一般には熊野三山の神使として知られ、三本足の烏の姿をしているとされる。天照大御神の使神であることから太陽を背に描かれることも多い。熊野三山で出されている「熊野牛王宝印」と呼ばれる護符は複数の八咫烏を使って梵字を模った絵が刷られているものだが、絶対破ってはいけない約束事などを書く誓紙として利用され「熊野誓紙」と呼ばれた。この熊野誓紙に書いた約束を破る度に熊野の烏が一匹死ぬなどと言われた。また現在では日本サッカー協会(JFA)のシンボルとして使用されていることからサッカーの守護神としても信仰されている。
『神魔精妖名辞典』より
嫌な予感はあった。でもそれが現実になるとは思ってもいなかった。凄惨な事件が起これば、人々は口を揃えてこう言う。
「まさかこんなことが起こるなんて」
今の段階で、未来の自分が言うことになるだろうな、といとも簡単に予想がついた。
悲鳴に続いて窓の割れる音、硬い物同士がぶつかる音が聞こえた。ふと下を見ると俺と優人、二人の足がピタリと止まっていた。
明らかに恐怖の色をはらんだ声で優人が呟く。
「オレらの手に負えんのかこれ……」
「無理だと思う」
「でも先生の安否と翼ちゃんのことだけは確認しておきてぇ。断じてあいつはこんなことする奴じゃあない」
「なら行く?」
少し黙った後、行こう、と頬を二三度軽く叩いてから意を決したように短く返事をする優人。そんなきっぱり言われたら俺も行くしかないじゃないか。
「確か職員玄関なら開いてるよな」
恐る恐る校門をくぐり、中庭を横切り、職員玄関までたどり着いた。ちょうど上の階の職員室にあたる教室だけ照明が着いていた。しかし、一部窓が破壊されている。何かでたたき壊したかの印象。その間、絶え間なく響く戦闘音にビビりながらもゆっくりと玄関のガラス戸に手を掛ける。実際、心の中に早く逃げ出したいと叫ぶ自分がいた。しかしそんな自分を抑えつける。あの内心怖がりの優人が本音を堪えて、俺を先導するように行動しているのだ。負けてはいられないという男としてのプライドが足を動かしてくれた。
ここまでくれば後戻りはできない。
案の定、腕に力を込めて扉を押すと簡単に開いた。そこから青色の蛍光灯と非常口を示す案内標識だけが照らす廊下へと侵入する。どことなく雰囲気も昼間とは異なり、夜の世界の独特の不気味さを醸し出している。いや、裏の世界と表現した方が的を得ているかもしれない。表に対しての裏。見たことのない世界。不思議の国のアリスの如く、知らない世界へ踏み込んでしまったような。とにかく俺達の知っている夜ではないことは全身で感じた。
「職員室から回ってみようか」
「ああ。そうだな」
始めに誤っておくが俺たちは土足だ。わざわざ上履きに履き替えるために生徒用の昇降口に行く時間が惜しいのが理由の一つ。もう一つはガラスなどの破片があった場合、靴下では怪我をする恐れがあるからだ。このようなイレギュラーに対しては用心に用心を重ねても足りないと思う小心者たち。
足音を殺して、かつスピーディーに二階へと上がり、職員室の様子を伺う。引き戸は開けっぱなしであった。そこから中を覗くと酷い有様としか言えない。綺麗に並んだ机の列は無残にも乱れている。横になって転がっているものがあるほどだ。プリントも散らばっており、まるで台風が過ぎたような跡だった。だが、凄まじいほどに荒らされているものの誰もいない。
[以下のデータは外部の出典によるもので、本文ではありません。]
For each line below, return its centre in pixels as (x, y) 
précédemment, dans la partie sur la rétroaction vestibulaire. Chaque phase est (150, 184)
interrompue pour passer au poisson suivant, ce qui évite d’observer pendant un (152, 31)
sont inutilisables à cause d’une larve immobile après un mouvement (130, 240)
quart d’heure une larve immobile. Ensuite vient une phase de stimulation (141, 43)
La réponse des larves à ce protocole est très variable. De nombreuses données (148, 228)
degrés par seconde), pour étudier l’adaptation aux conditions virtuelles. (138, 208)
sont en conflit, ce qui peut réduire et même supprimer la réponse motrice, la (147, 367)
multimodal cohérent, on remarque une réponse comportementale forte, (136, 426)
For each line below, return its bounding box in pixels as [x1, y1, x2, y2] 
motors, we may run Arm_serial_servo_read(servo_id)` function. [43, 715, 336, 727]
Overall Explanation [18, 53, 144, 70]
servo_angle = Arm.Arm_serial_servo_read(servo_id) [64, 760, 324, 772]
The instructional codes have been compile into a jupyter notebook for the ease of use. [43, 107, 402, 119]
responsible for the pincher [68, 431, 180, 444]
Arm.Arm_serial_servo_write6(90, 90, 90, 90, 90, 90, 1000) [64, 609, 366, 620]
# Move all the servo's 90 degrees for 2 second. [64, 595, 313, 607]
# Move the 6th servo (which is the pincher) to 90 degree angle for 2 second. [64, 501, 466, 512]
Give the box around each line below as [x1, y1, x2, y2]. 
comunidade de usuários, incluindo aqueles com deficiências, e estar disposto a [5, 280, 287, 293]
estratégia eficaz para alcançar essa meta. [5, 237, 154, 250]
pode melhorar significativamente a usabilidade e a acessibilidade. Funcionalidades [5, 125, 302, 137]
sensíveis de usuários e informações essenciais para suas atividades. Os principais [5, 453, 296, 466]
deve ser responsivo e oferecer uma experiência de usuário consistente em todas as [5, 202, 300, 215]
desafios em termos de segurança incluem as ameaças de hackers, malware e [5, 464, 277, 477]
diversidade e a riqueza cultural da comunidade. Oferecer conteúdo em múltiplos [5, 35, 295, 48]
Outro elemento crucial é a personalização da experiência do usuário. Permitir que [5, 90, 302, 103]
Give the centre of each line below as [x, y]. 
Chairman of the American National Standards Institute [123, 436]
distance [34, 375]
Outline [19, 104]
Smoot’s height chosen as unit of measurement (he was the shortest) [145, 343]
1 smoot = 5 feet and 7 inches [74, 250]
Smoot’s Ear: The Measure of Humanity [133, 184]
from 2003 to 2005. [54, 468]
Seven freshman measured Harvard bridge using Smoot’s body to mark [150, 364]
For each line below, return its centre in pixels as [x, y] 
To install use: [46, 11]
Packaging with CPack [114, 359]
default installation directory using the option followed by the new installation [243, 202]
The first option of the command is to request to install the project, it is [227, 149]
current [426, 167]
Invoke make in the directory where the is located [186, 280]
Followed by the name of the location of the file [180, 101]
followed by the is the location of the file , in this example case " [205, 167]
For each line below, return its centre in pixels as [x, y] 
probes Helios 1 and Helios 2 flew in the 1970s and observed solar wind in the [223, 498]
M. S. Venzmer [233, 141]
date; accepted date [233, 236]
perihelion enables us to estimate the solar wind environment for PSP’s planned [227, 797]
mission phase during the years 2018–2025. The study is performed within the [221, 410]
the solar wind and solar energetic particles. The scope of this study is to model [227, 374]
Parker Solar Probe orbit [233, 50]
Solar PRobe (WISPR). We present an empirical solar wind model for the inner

「……音源を探らざるを得ねぇな。頼むから二人とも無事でいてくれ」
祈るような思いで俺達は職員室を後にする。音のする方向へ走る。そして渡り廊下から西棟に行こうと角をまがった瞬間、俺達は見つけた。
横たわった浦上先生を。
「先生!」
「畜生! 遅かったか。き、救急車呼んで!」
慌てて心音と呼吸を確認する。気絶はしているものの、辛うじて息はあった。
「えーっと何番だ? 一一〇? 九一一?」
「一一九! 落ち着いて」
「ああ、さんきゅ」
指が震えて何度も番号を打ち間違える優人。恐らく俺がやってもそうなってしまうだろう。それほどこの状況が怖かった。心臓が耳元にあるかのようにバクバク鳴っている。意図せず呼吸が早くなる。そして気になることがもう一つ。
今も続く戦いの音は一体何なんだ。てっきり俺は先生が犯人相手に苦闘しているものと思っていた。
「優人、先生のこと看ててくれないか? 俺は音源を見てくるから」
「はぁ!? 危ねぇよ。止めとけ」
「すぐ戻るから」
「待てよ、職員室見ただろ。オレらの力じゃどうしようもねぇって。っておい! 聞いてんのか!」
優人の静止も無視して走った。走りながら気付いた点がある。いつの間にか怖いというよりも好奇心が先だっていたのだ。体がどことなくうずうずしている。感情が高ぶっているのだろう。
追って行くうちに音源は移動していることが分かった。やはり戦いの音である可能性が高い。しかし誰が戦っている?
生々しい校舎の傷跡を辿ると、四階の美術室に行き着いた。ベランダを迂回し、割れた窓からゆっくり内部に目を向ける。そこで信じられない物を見た。
大柄な毛むくじゃらの化け物と睨みあう黒谷翼がそこにいた。
「っ……!!」
化け物の右手が弧を描き、翼ちゃんを殴りつける。それをしゃがんで回避し懐にタックルをかます。そこでガキッと硬い物同士がぶつかる音がした。タックルによって石工で作ったヴィーナスのレプリカに化け物が背中から衝突する。無論、レプリカは大破。隙を逃さず攻撃をしかける翼ちゃんに対し、化け物はすぐさま体勢を立て直す。あろうことか隣ののレプリカを片手で持ちあげ、それを投げつけた。思わず目を疑った。あれひとつ持ち上げるのに男手三人は必要だぞ。直撃は避けたものの、端が当たってしまったのであろう。翼ちゃんは右肩を抑え歯を食いしばっている。再び沈黙と共に睨みあう両者。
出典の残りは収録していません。